Lynn Preston, director of the National Science Foundation’s Engineering Research Centers program, which funds the Caltech center, sees “a lot of applications” for the mechanical nose.

NASA and the U.S. departments of Defense and Agriculture have shown interest in the work. Pinocchio could learn the normal smells aboard a space shuttle, for example, and could sound an alarm if something didn’t smell right.

Researchers at Caltech, which was dubbed recently as the nation’s most sober-minded college, have spent a lot of time sticking their mechanical nose into glasses of wine and cans of beer, Lewis says.

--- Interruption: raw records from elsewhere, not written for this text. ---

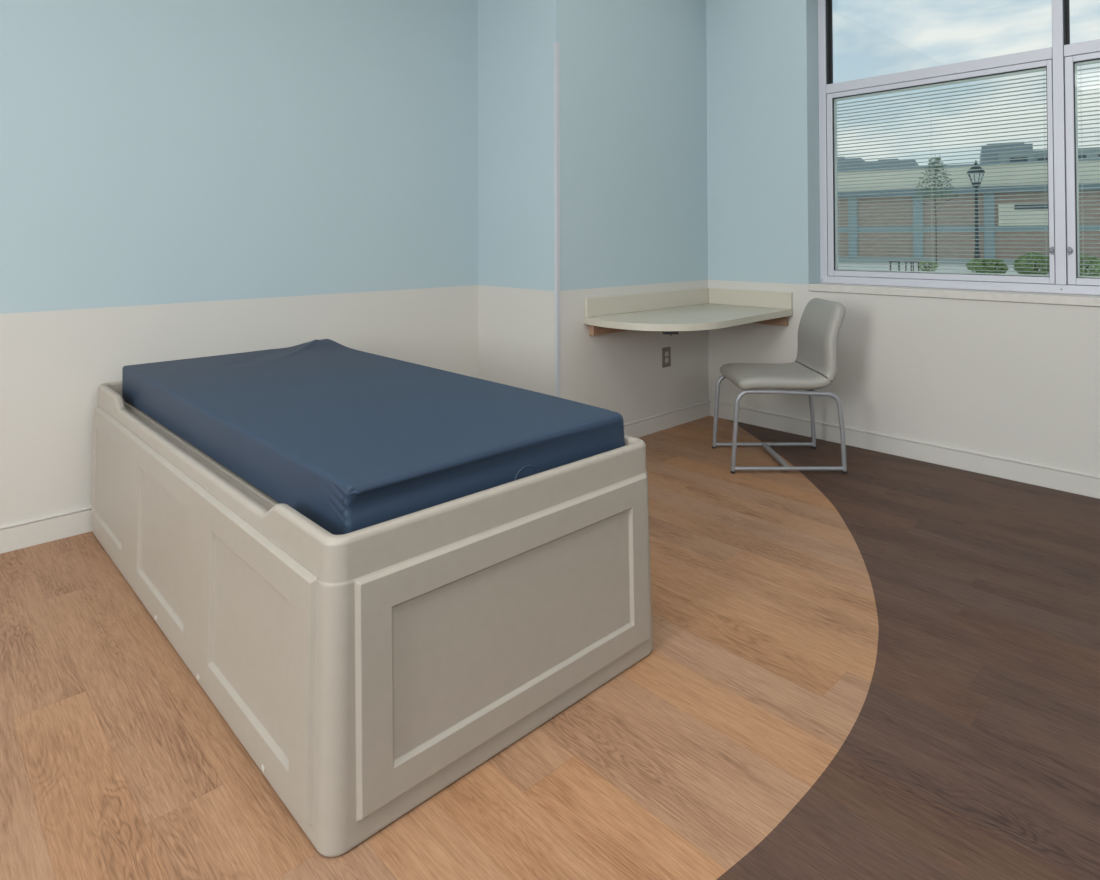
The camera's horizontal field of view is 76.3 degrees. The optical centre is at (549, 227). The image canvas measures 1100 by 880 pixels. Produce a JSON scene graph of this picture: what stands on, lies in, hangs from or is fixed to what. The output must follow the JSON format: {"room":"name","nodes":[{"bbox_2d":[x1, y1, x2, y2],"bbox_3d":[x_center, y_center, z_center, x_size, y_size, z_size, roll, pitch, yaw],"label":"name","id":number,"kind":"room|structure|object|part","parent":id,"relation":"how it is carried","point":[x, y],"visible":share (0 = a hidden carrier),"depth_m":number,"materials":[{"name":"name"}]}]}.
{"room":"hospital room","nodes":[
{"label":"hospital room","id":0,"kind":"room"},
{"bbox_2d":[0,0,477,525],"bbox_3d":[-2.944,-0.257,1.931,6.798,2.950,0.120,1,-1,-43],"label":"wall","id":1,"kind":"structure","parent":0,"point":[180,179],"depth_m":3.19,"materials":[{"name":"blue paint"}]},
{"bbox_2d":[0,505,92,553],"bbox_3d":[-2.893,1.166,1.861,6.798,0.102,0.014,1,-1,-43],"label":"baseboard","id":2,"kind":"structure","parent":1,"relation":"attached to","point":[47,528],"depth_m":2.73,"materials":[{"name":"grey paint"}]},
{"bbox_2d":[0,416,1099,879],"bbox_3d":[-0.604,1.188,0.398,8.310,0.001,5.487,1,-1,-43],"label":"floor","id":3,"kind":"structure","parent":0,"point":[887,667],"depth_m":1.71,"materials":[{"name":"brown wood"}]},
{"bbox_2d":[91,381,652,856],"bbox_3d":[-0.769,0.918,2.417,1.028,0.594,2.098,1,-1,-43],"label":"platform bed","id":4,"kind":"object","parent":3,"relation":"on","point":[364,673],"visible":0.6,"depth_m":1.59,"materials":[{"name":"beige plastic"}]},
{"bbox_3d":[-1.139,0.936,2.076,0.023,0.477,1.972,1,-1,-43],"label":"panel","id":5,"kind":"part","parent":4,"relation":"part of","materials":[{"name":"beige plastic"}]},
{"bbox_2d":[122,339,624,534],"bbox_3d":[-0.745,0.598,2.411,0.882,0.161,1.902,1,-1,-43],"label":"mattress","id":6,"kind":"object","parent":4,"relation":"on","point":[346,438],"visible":0.91,"depth_m":1.95,"materials":[{"name":"blue plastic"}]},
{"bbox_3d":[-0.050,0.924,1.669,0.902,0.464,0.022,1,-1,-43],"label":"panel","id":7,"kind":"part","parent":4,"relation":"part of","materials":[{"name":"beige plastic"}]},
{"bbox_2d":[712,298,846,473],"bbox_3d":[1.208,0.810,3.726,0.602,0.847,0.472,0,-1,1],"label":"chair","id":8,"kind":"object","parent":3,"relation":"on","point":[815,365],"visible":1,"depth_m":3.56,"materials":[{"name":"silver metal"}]},
{"bbox_3d":[1.040,1.022,3.933,0.261,0.408,0.023,0,-1,1],"label":"leg","id":9,"kind":"part","parent":8,"relation":"part of","materials":[{"name":"silver metal"}]},
{"bbox_3d":[1.036,1.016,3.517,0.261,0.408,0.023,0,-1,1],"label":"leg","id":10,"kind":"part","parent":8,"relation":"part of","materials":[{"name":"silver metal"}]},
{"bbox_3d":[1.202,1.214,3.928,0.556,0.020,0.020,0,-1,1],"label":"floor rail","id":11,"kind":"part","parent":8,"relation":"part of","materials":[{"name":"silver metal"}]},
{"bbox_3d":[1.182,0.784,3.727,0.466,0.082,0.472,0,-1,1],"label":"seat","id":12,"kind":"part","parent":8,"relation":"part of","materials":[{"name":"grey plastic"}]},
{"bbox_3d":[1.196,0.827,3.518,0.063,0.026,0.023,0,-1,1],"label":"seat rail","id":13,"kind":"part","parent":8,"relation":"part of","materials":[{"name":"silver metal"}]},
{"bbox_3d":[1.198,1.208,3.512,0.556,0.020,0.020,0,-1,1],"label":"floor rail","id":14,"kind":"part","parent":8,"relation":"part of","materials":[{"name":"silver metal"}]},
{"bbox_3d":[1.361,1.023,3.930,0.262,0.402,0.023,0,-1,1],"label":"leg","id":15,"kind":"part","parent":8,"relation":"part of","materials":[{"name":"silver metal"}]},
{"bbox_3d":[1.357,1.017,3.514,0.262,0.402,0.023,0,-1,1],"label":"leg","id":16,"kind":"part","parent":8,"relation":"part of","materials":[{"name":"silver metal"}]},
{"bbox_3d":[1.442,0.582,3.728,0.135,0.393,0.472,0,-1,1],"label":"backrest","id":17,"kind":"part","parent":8,"relation":"part of","materials":[{"name":"grey plastic"}]},
{"bbox_2d":[478,0,708,422],"bbox_3d":[0.268,-0.228,4.502,1.402,2.950,0.807,1,-1,-43],"label":"wall","id":18,"kind":"structure","parent":0,"point":[633,73],"depth_m":4.06,"materials":[{"name":"blue paint"}]},
{"bbox_2d":[554,42,559,397],"bbox_3d":[0.038,0.071,3.734,0.021,2.126,0.021,1,-1,-43],"label":"guard","id":19,"kind":"object","parent":18,"relation":"attached to","point":[556,44],"visible":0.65,"depth_m":3.73,"materials":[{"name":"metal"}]},
{"bbox_2d":[585,288,708,316],"bbox_3d":[0.630,0.446,4.263,1.192,0.102,0.019,1,-1,-43],"label":"backsplash","id":20,"kind":"structure","parent":18,"relation":"attached to","point":[600,306],"depth_m":4.19,"materials":[{"name":"beige laminate"}]},
{"bbox_2d":[662,347,670,367],"bbox_3d":[0.724,0.804,4.354,0.082,0.122,0.008,1,-1,-43],"label":"wall outlet","id":21,"kind":"object","parent":18,"relation":"attached to","point":[666,352],"visible":1,"depth_m":4.35,"materials":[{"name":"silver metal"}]},
{"bbox_2d":[624,400,709,437],"bbox_3d":[0.555,1.191,4.182,1.402,0.102,0.014,1,-1,-43],"label":"baseboard","id":22,"kind":"structure","parent":18,"relation":"attached to","point":[638,428],"depth_m":4.33,"materials":[{"name":"grey paint"}]},
{"bbox_2d":[584,288,792,335],"bbox_3d":[0.829,0.493,4.024,1.232,0.204,0.637,1,-1,-43],"label":"desk","id":23,"kind":"object","parent":18,"relation":"attached to","point":[668,312],"visible":1,"depth_m":4.08,"materials":[{"name":"beige laminate"}]},
{"bbox_2d":[706,0,1099,474],"bbox_3d":[2.475,-0.250,3.425,0.320,2.950,5.407,1,-1,-43],"label":"wall","id":24,"kind":"structure","parent":0,"point":[1014,380],"depth_m":4.04,"materials":[{"name":"paint"}]},
{"bbox_2d":[709,288,792,309],"bbox_3d":[1.264,0.447,4.447,0.019,0.102,0.584,1,-1,-43],"label":"backsplash","id":25,"kind":"structure","parent":24,"relation":"attached to","point":[753,298],"depth_m":4.42,"materials":[{"name":"beige laminate"}]},
{"bbox_2d":[709,400,1099,498],"bbox_3d":[2.641,1.167,2.990,0.014,0.102,4.586,1,-1,-43],"label":"baseboard","id":26,"kind":"structure","parent":24,"relation":"attached to","point":[1086,484],"depth_m":3.66,"materials":[{"name":"grey paint"}]},
{"bbox_2d":[808,283,1099,306],"bbox_3d":[2.547,0.339,3.302,0.276,0.040,2.646,1,-1,-43],"label":"trim","id":27,"kind":"structure","parent":24,"relation":"attached to","point":[988,295],"depth_m":3.58,"materials":[{"name":"beige stone"}]},
{"bbox_2d":[818,0,1099,294],"bbox_3d":[2.590,-0.589,3.359,0.110,1.815,2.646,1,-1,-43],"label":"window","id":28,"kind":"structure","parent":24,"relation":"in","point":[1059,60],"depth_m":3.54,"materials":[{"name":"silver metal"}]},
{"bbox_3d":[2.098,-0.269,3.862,0.067,1.103,1.136,1,-1,-43],"label":"sash","id":29,"kind":"part","parent":28,"relation":"part of","materials":[{"name":"silver metal"}]},
{"bbox_2d":[834,67,1048,275],"bbox_3d":[2.101,-0.271,3.853,0.020,1.039,1.074,1,-1,-43],"label":"blind","id":30,"kind":"object","parent":28,"relation":"attached to","point":[1038,69],"visible":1,"depth_m":3.79,"materials":[{"name":"white metal"}]},
{"bbox_3d":[1.737,-0.265,4.225,0.001,1.021,0.001,1,-1,-43],"label":"ladder cord","id":31,"kind":"part","parent":30,"relation":"part of","materials":[{"name":"white fabric"}]},
{"bbox_3d":[2.095,-0.271,3.848,0.001,1.021,0.001,1,-1,-43],"label":"ladder cord","id":32,"kind":"part","parent":30,"relation":"part of","materials":[{"name":"white fabric"}]},
{"bbox_3d":[2.099,-0.783,3.861,0.020,0.014,1.064,1,-1,-43],"label":"head rail","id":33,"kind":"part","parent":30,"relation":"part of","materials":[{"name":"white metal"}]},
{"bbox_3d":[2.103,0.243,3.846,0.012,0.007,1.064,1,-1,-43],"label":"rail","id":34,"kind":"part","parent":30,"relation":"part of","materials":[{"name":"white metal"}]},
{"bbox_3d":[2.453,-0.278,3.470,0.001,1.021,0.001,1,-1,-43],"label":"ladder cord","id":35,"kind":"part","parent":30,"relation":"part of","materials":[{"name":"white fabric"}]},
{"bbox_3d":[2.465,-0.278,3.482,0.001,1.021,0.001,1,-1,-43],"label":"ladder cord","id":36,"kind":"part","parent":30,"relation":"part of","materials":[{"name":"white fabric"}]},
{"bbox_3d":[2.992,-0.286,2.918,0.067,1.103,1.364,1,-1,-43],"label":"sash","id":37,"kind":"part","parent":28,"relation":"part of","materials":[{"name":"silver metal"}]},
{"bbox_2d":[1075,59,1099,277],"bbox_3d":[2.995,-0.288,2.910,0.020,1.039,1.302,1,-1,-43],"label":"blind","id":38,"kind":"object","parent":28,"relation":"attached to","point":[1092,61],"visible":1,"depth_m":3.36,"materials":[{"name":"white metal"}]},
{"bbox_3d":[2.554,-0.280,3.363,0.001,1.021,0.001,1,-1,-43],"label":"ladder cord","id":39,"kind":"part","parent":38,"relation":"part of","materials":[{"name":"white fabric"}]},
{"bbox_3d":[2.567,-0.280,3.375,0.001,1.021,0.001,1,-1,-43],"label":"ladder cord","id":40,"kind":"part","parent":38,"relation":"part of","materials":[{"name":"white fabric"}]},
{"bbox_3d":[2.994,-0.800,2.918,0.020,0.014,1.292,1,-1,-43],"label":"head rail","id":41,"kind":"part","parent":38,"relation":"part of","materials":[{"name":"white metal"}]},
{"bbox_3d":[2.997,0.226,2.902,0.012,0.007,1.292,1,-1,-43],"label":"rail","id":42,"kind":"part","parent":38,"relation":"part of","materials":[{"name":"white metal"}]},
{"label":"outside","id":43,"kind":"structure","parent":0,"visible":0},
{"bbox_2d":[839,262,1096,276],"bbox_3d":[16.643,2.204,53.874,89.670,0.190,130.000,1,-1,-43],"label":"ground","id":44,"kind":"structure","parent":43,"point":[855,266],"depth_m":31.19,"materials":[{"name":"concrete"}]},
{"bbox_2d":[837,157,918,170],"bbox_3d":[21.567,-1.393,48.810,7.200,6.900,5.400,-1,-1,31],"label":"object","id":45,"kind":"object","parent":44,"relation":"on","point":[844,159],"visible":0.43,"depth_m":46.10,"materials":[{"name":"plant"}]},
{"bbox_2d":[889,261,900,271],"bbox_3d":[12.994,1.472,26.382,0.400,0.461,0.440,-1,-1,24],"label":"garden stool","id":46,"kind":"object","parent":44,"relation":"on","point":[889,261],"visible":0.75,"depth_m":26.21,"materials":[{"name":"black metal"}]},
{"bbox_2d":[904,261,919,272],"bbox_3d":[13.518,1.467,26.120,0.400,0.461,0.440,0,-1,-5],"label":"garden stool","id":47,"kind":"object","parent":44,"relation":"on","point":[904,261],"visible":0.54,"depth_m":26.25,"materials":[{"name":"black metal"}]},
{"bbox_2d":[917,260,937,270],"bbox_3d":[14.951,1.518,27.677,0.737,0.489,0.781,1,-1,-43],"label":"shrub","id":48,"kind":"object","parent":44,"relation":"on","point":[923,264],"visible":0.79,"depth_m":27.61,"materials":[{"name":"green plant"}]},
{"bbox_2d":[913,156,957,262],"bbox_3d":[18.105,-0.863,32.990,1.920,5.301,1.865,0,-1,-6],"label":"young tree","id":49,"kind":"object","parent":44,"relation":"on","point":[931,159],"visible":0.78,"depth_m":32.95,"materials":[{"name":"green plant"}]},
{"bbox_3d":[18.149,-2.358,33.026,1.814,2.004,1.949,1,-1,-43],"label":"crown","id":50,"kind":"part","parent":49,"relation":"part of","materials":[{"name":"green plant"}]},
{"bbox_2d":[837,158,1099,265],"bbox_3d":[21.038,-0.587,39.895,25.580,5.020,9.450,-1,-1,31],"label":"building","id":51,"kind":"structure","parent":44,"relation":"on","point":[993,252],"depth_m":35.11,"materials":[{"name":"brown brick"}]},
{"bbox_3d":[23.193,-0.641,33.468,2.950,1.040,0.100,-1,-1,31],"label":"cream panel","id":52,"kind":"part","parent":51,"relation":"part of","materials":[{"name":"beige"}]},
{"bbox_2d":[967,160,984,259],"bbox_3d":[19.193,-0.649,31.497,0.720,4.820,0.720,1,-1,-43],"label":"lamp post","id":53,"kind":"object","parent":44,"relation":"on","point":[975,167],"visible":0.73,"depth_m":31.42,"materials":[{"name":"black metal"}]},
{"bbox_3d":[19.188,-2.249,31.521,0.554,0.420,0.554,0,-1,-21],"label":"lantern glass","id":54,"kind":"part","parent":53,"relation":"part of","materials":[{"name":"white glass"}]},
{"bbox_3d":[19.195,-0.019,31.488,0.340,3.560,0.340,1,-1,-43],"label":"post","id":55,"kind":"part","parent":53,"relation":"part of","materials":[{"name":"black metal"}]},
{"bbox_2d":[965,259,990,271],"bbox_3d":[16.562,1.454,26.835,1.061,0.556,1.094,1,-1,-43],"label":"shrub","id":56,"kind":"object","parent":44,"relation":"on","point":[973,260],"visible":0.23,"depth_m":26.89,"materials":[{"name":"green plant"}]},
{"bbox_2d":[972,258,1009,274],"bbox_3d":[15.152,1.364,24.090,1.088,0.681,1.072,1,-1,-43],"label":"shrub","id":57,"kind":"object","parent":44,"relation":"on","point":[1003,266],"visible":0.7,"depth_m":23.84,"materials":[{"name":"green plant"}]},
{"bbox_2d":[1013,252,1048,274],"bbox_3d":[16.314,1.250,23.604,1.234,0.884,1.227,1,-1,-43],"label":"shrub","id":58,"kind":"object","parent":44,"relation":"on","point":[1045,268],"visible":0.69,"depth_m":23.41,"materials":[{"name":"green plant"}]},
{"bbox_2d":[980,142,1099,163],"bbox_3d":[33.742,-1.735,45.128,10.100,7.400,7.300,-1,-1,31],"label":"building","id":59,"kind":"structure","parent":44,"relation":"on","point":[1019,144],"depth_m":43.86,"materials":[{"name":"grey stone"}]},
{"bbox_2d":[1080,254,1099,277],"bbox_3d":[16.722,1.232,22.152,1.470,0.872,1.494,1,-1,-43],"label":"shrub","id":60,"kind":"object","parent":44,"relation":"on","point":[1085,270],"visible":0.3,"depth_m":21.72,"materials":[{"name":"green plant"}]}
]}

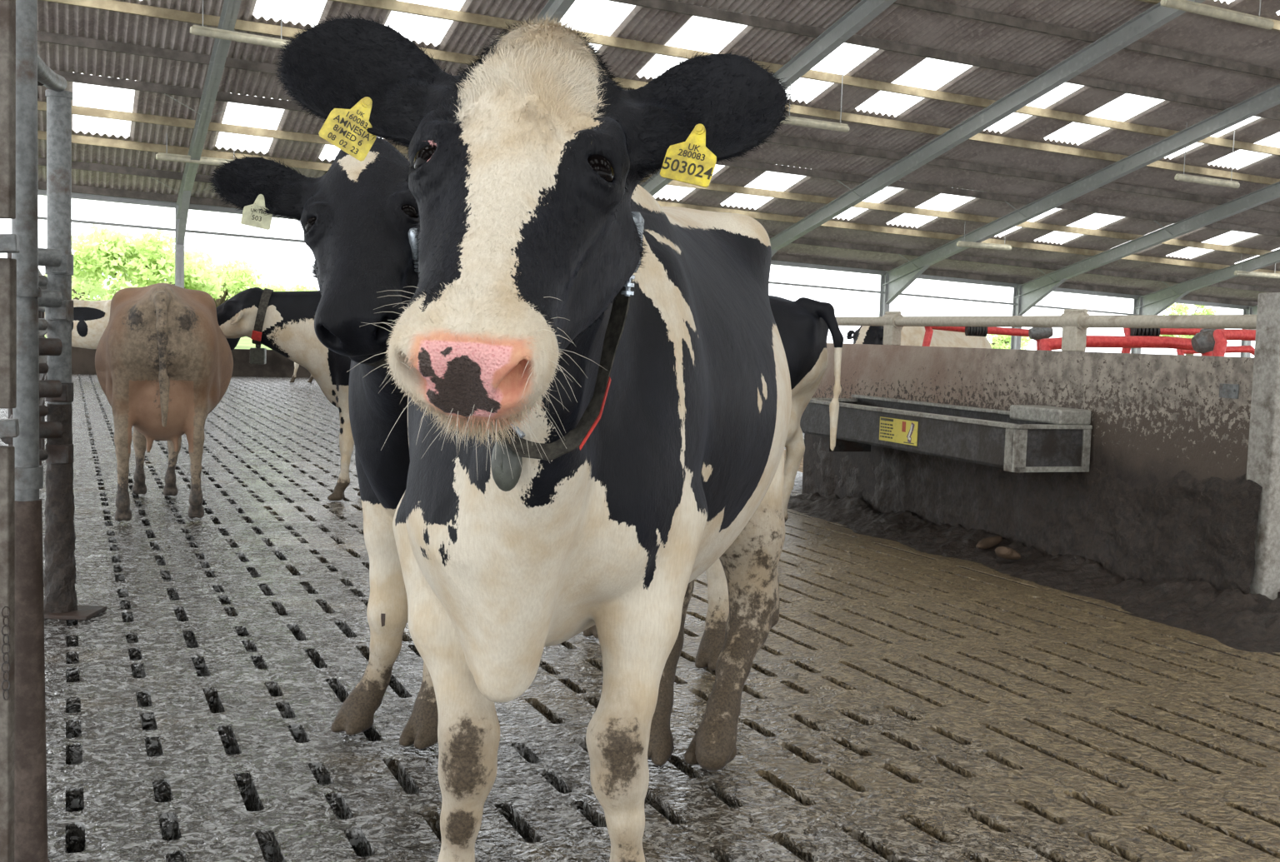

“We are almost to the point where we can distinguish between a good wine and a cheap wine,” he says. “We don’t know if we can actually replace a trained human nose and assign a value judgment to a bottle of wine so that people will pay a lot more money for it.”

But he would like to try.

And Pinocchio should at least tell the brew master if each barrel smells like all the others, offering a quality-control tool that even the best dogs can’t match.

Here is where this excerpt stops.